Yes. Couple of gold medals then 1st percentile for TC. simultaneously, some of my secret no-hoper models have gone from mid-range TC performance to massive TC scores. I’m buying some dice and a coin-flipping machine to help with predictions for the up-coming rounds.
I have another possible explanation: The massive TC drop correlates quite well with the time when TC staking was enabled. So probably there was a big change in the models people stake on, because they shifted their stake to their high TC models. This resulted in a big change of the meta model. Since TC is calculated against the meta model, it would make sense that your TC changed a lot.
Yeah markets are quite volatile at the moment and a metric based on portfolio returns (i.e. the returns of a subset of the stocks) is going to be much choppier than correlation to a normalized target across all stocks. With lots of stocks making double digit moves such things are to be expected.
Surely, the actual predictive performance (correlation) is all that should matter.
I can see the usefulness of these additional arbitrary measures for the building of the ‘metamodel’ internally but not for the individual predictors.
I agree that it seems that way… but only Numerai sees the “actual predictive performance”, by taking market positions. And based on what they see, they adjust the incentive package. And re-adjust, about half a dozen times already.
Still though, you can choose to ignore TC and stake only on CORR.
I have no idea, how I could aim my model design toward high TC. But if my model somehow hits positive TC, I’ll respond to Numerai’s incentive signal and stake on it.
Ensembles only thrive with diverse components. TC will certainly incentivize more diversity. It is just a question of how much accuracy is given up (component-wise) to get it. First, let’s assume that a large portion of modellers switch to striving primarily for TC (which may not even happen). Even if they do, it is quite possible an ensemble based (largely) on TC feedback will turn out to be about the same as the one that was based on CORR/MMC feedback (even though the components will be quite different than before). Or it could be a lot better, or modestly better, or worse. We’ll just have to see. Given the way TC is made, worse seems unlikely so this is probably a good bet on Numerai’s behalf. But nothing is guaranteed, and if the users hate it then maybe it won’t work out even though it technically should. I imagine with the huge magnitudes TC is capable of paying compared to CORR that it would be a good incentive, but then again the burns can be just as big.

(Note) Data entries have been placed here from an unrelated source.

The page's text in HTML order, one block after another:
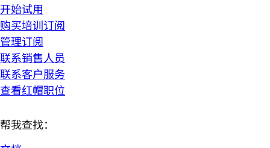
开始试用
购买培训订阅
管理订阅
联系销售人员
联系客户服务
查看红帽职位
帮我查找：
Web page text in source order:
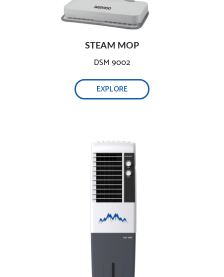
STEAM MOP
DSM 9002
EXPLORE
POWERFUL AIR COOLER
ENERGY SAVING & SUSTAINABLE
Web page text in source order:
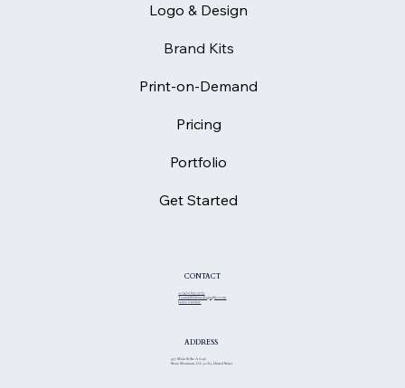
Logo & Design
Brand Kits
Print-on-Demand
Pricing
Portfolio
Get Started
+1 (470) 837-3775
Team@thiinkmediagraphics.com
Leave a review
CONTACT
957 Main St Ste A #196
Stone Mountain, GA 30083, United States
ADDRESS
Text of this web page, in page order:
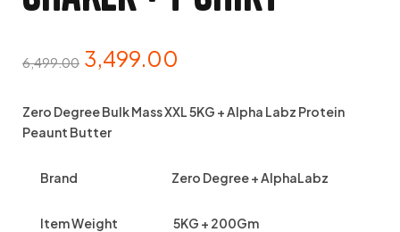
6,499.00 3,499.00
Zero Degree Bulk Mass XXL 5KG + Alpha Labz Protein
Peaunt Butter
Brand Zero Degree + AlphaLabz
Item Weight 5KG + 200Gm
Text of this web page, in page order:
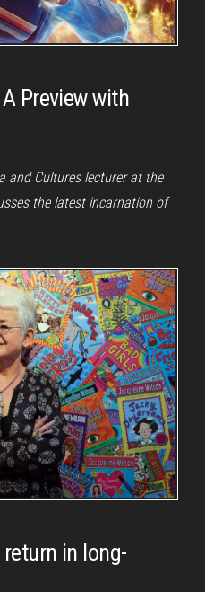
Preview with
and Cultures lecturer at the
the latest incarnation of
in long-
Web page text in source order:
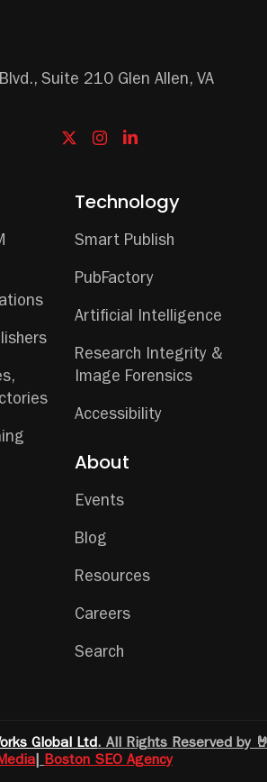
Technology
Smart Publish
PubFactory
Artificial Intelligence
Research Integrity &
Image Forensics
Accessibility
About
Events
Blog
Resources
Careers
Search
Suite 210 Glen Allen, VA
Global Ltd. All Rights Reserved by
Boston SEO Agency
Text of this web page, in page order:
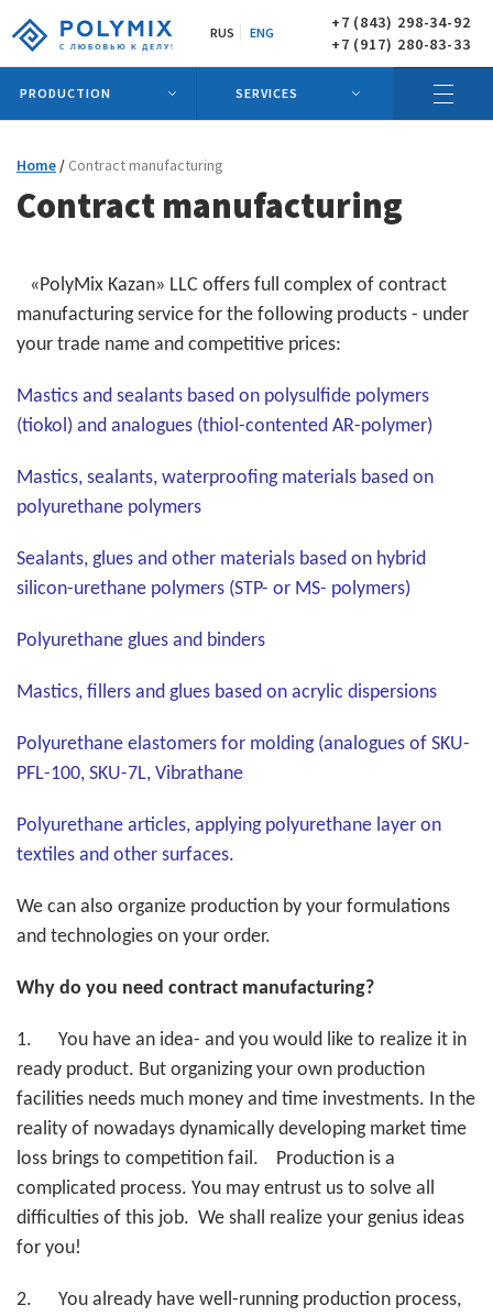
RUS ENG
+7 (843) 298-34-92
+7 (917) 280-83-33
PRODUCTION SERVICES
Home Contract manufacturing
Contract manufacturing
«PolyMix Kazan» LLC offers full complex of contract
manufacturing service for the following products - under
your trade name and competitive prices:
Mastics and sealants based on polysulfide polymers
(tiokol) and analogues (thiol-contented AR-polymer)
Mastics, sealants, waterproofing materials based on
polyurethane polymers
Sealants, glues and other materials based on hybrid
silicon-urethane polymers (STP- or MS- polymers)
Polyurethane glues and binders
Mastics, fillers and glues based on acrylic dispersions
Polyurethane elastomers for molding (analogues of SKU-
PFL-100, SKU-7L, Vibrathane
Polyurethane articles, applying polyurethane layer on
textiles and other surfaces.
We can also organize production by your formulations
and technologies on your order.
Why do you need contract manufacturing?
1.
You have an idea- and you would like to realize it in
ready product. But organizing your own production
facilities needs much money and time investments. In the
reality of nowadays dynamically developing market time
loss brings to competition fail. Production is a
complicated process. You may entrust us to solve all
difficulties of this job. We shall realize your genius ideas
for you!
2.
You already have well-running production process,
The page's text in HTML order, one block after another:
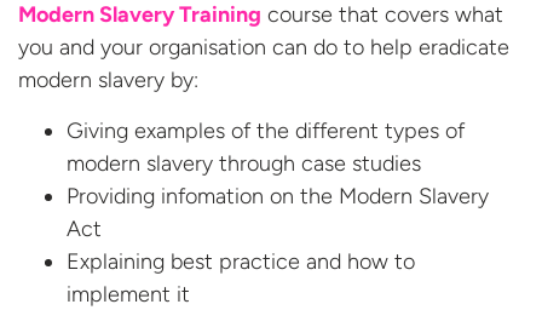
Modern Slavery Training course that covers what
you and your organisation can do to help eradicate
modern slavery by:
Giving examples of the different types of
modern slavery through case studies
Providing infomation on the Modern Slavery
Act
Explaining best practice and how to
implement it
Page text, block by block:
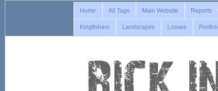
Home All Tags Main Website Reports
Kingfishers Landscapes Losses
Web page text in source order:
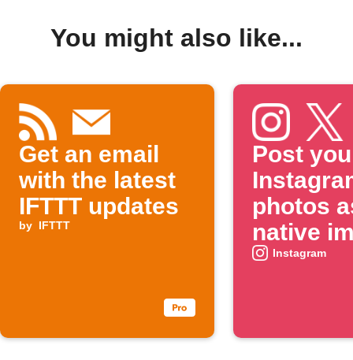
You might also like...
Get an email
with the latest
IFTTT updates
by IFTTT
Post
photos
native
on X
Instagram
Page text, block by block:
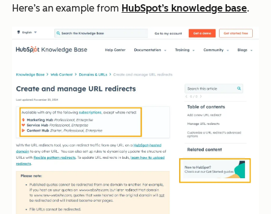
Here’s an example from HubSpot’s knowledge base.
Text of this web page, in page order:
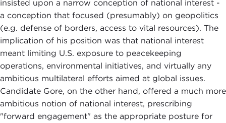
insisted upon a narrow conception of national interest -
a conception that focused (presumably) on geopolitics
(e.g. defense of borders, access to vital resources). The
implication of his position was that national interest
meant limiting U.S. exposure to peacekeeping
operations, environmental initiatives, and virtually any
ambitious multilateral efforts aimed at global issues.
Candidate Gore, on the other hand, offered a much more
ambitious notion of national interest, prescribing
"forward engagement" as the appropriate posture for
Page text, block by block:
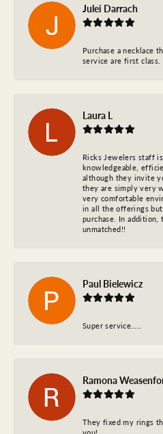
Julei Darrach
Purchase a necklace
service are first class.
Laura L
Ricks Jewelers staff
knowledgeable,
although they invite
they are simply very
very comfortable
in all the offerings
purchase. In
unmatched!!
Paul Bielewicz
Super service…..
Ramona
They fixed my rings
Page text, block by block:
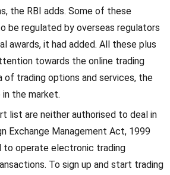
the RBI adds. Some of these
be regulated by overseas regulators
awards, it had added. All these plus
towards the online trading
of trading options and services, the
the market.
list are neither authorised to deal in
Exchange Management Act, 1999
to operate electronic trading
To sign up and start trading
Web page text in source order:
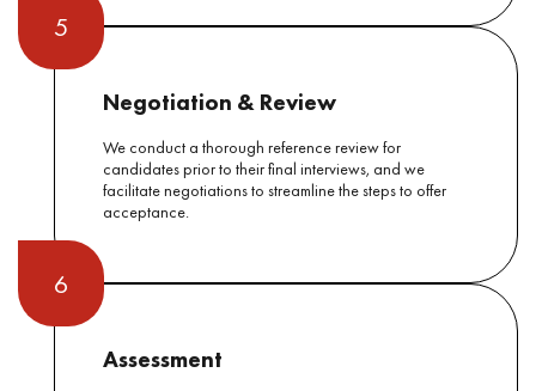
5
Negotiation & Review
We conduct a thorough reference review for
candidates prior to their final interviews, and we
facilitate negotiations to streamline the steps to offer
acceptance.
6
Assessment
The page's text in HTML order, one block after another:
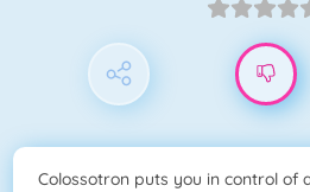
Colossotron puts you in control of
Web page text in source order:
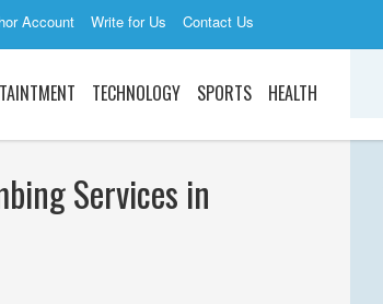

In a bad round, you’ll be thankful for a low payoff factor if you are betting on 2x TC. (Your earn/burn is capped by the 0.25 round payoff/burn limit * payoff factor, so if payoff factor is 0.45, what could have been a 25% burn will only be 0.25*0.45 = .1125 which is bad enough.)
On the question of “can you optimize for TC?” In the sense of can you just put TC into a loss function, then no you can’t do that, but that doesn’t mean you are 100% in the dark. You can certainly make educated guesses about the types of methods and niches you could explore that you could reasonably expect not many others to be exploring, i.e. maybe don’t make a vanilla xgboost model if you are shooting for high TC. Although even if you do, you’ll probably be at least positive on TC over time (the integration_test models both have positive TC) – a “normal” straightforward model with fairly high metamodel correlation getting decent CORR scores probably won’t lose (on average) betting 0.5x or 1x TC along with CORR. But to really excel on TC you’re gonna have to do something weirder (and be ok with more volatility in results). If you must absolutely have a definite function to optimize on, FNC3 looks like the one (or make a custom one that is similar). Some high TC models are doing very bad on FNC3 (and CORR), but very few high FNC3 models are getting negative TC so that seems fairly safe. Could be a moving target though…
Totally agree with @wigglemuse , I got 2 models in the top 100 (one currently at nr5), and I remember I put those models out there as a shot in the dark, like just try something bananas Guess it works a bit for now, that said it can also be over in a heartbeat, I had another model also top30 TC, and within 1-2 weeks its totally gone (as in bad TC performance on all rounds suddenly). At least I got a bit lucky this time, lol.
To me it seems models that are very sure to not have negative correlations regardless of how miniscule the mean correlation is (< 0.01), tend to get high TC values. My guess is to not optimise for a high mean of correlation, but rather the probability for the correlation to be positive across eras will lead to a high TC value.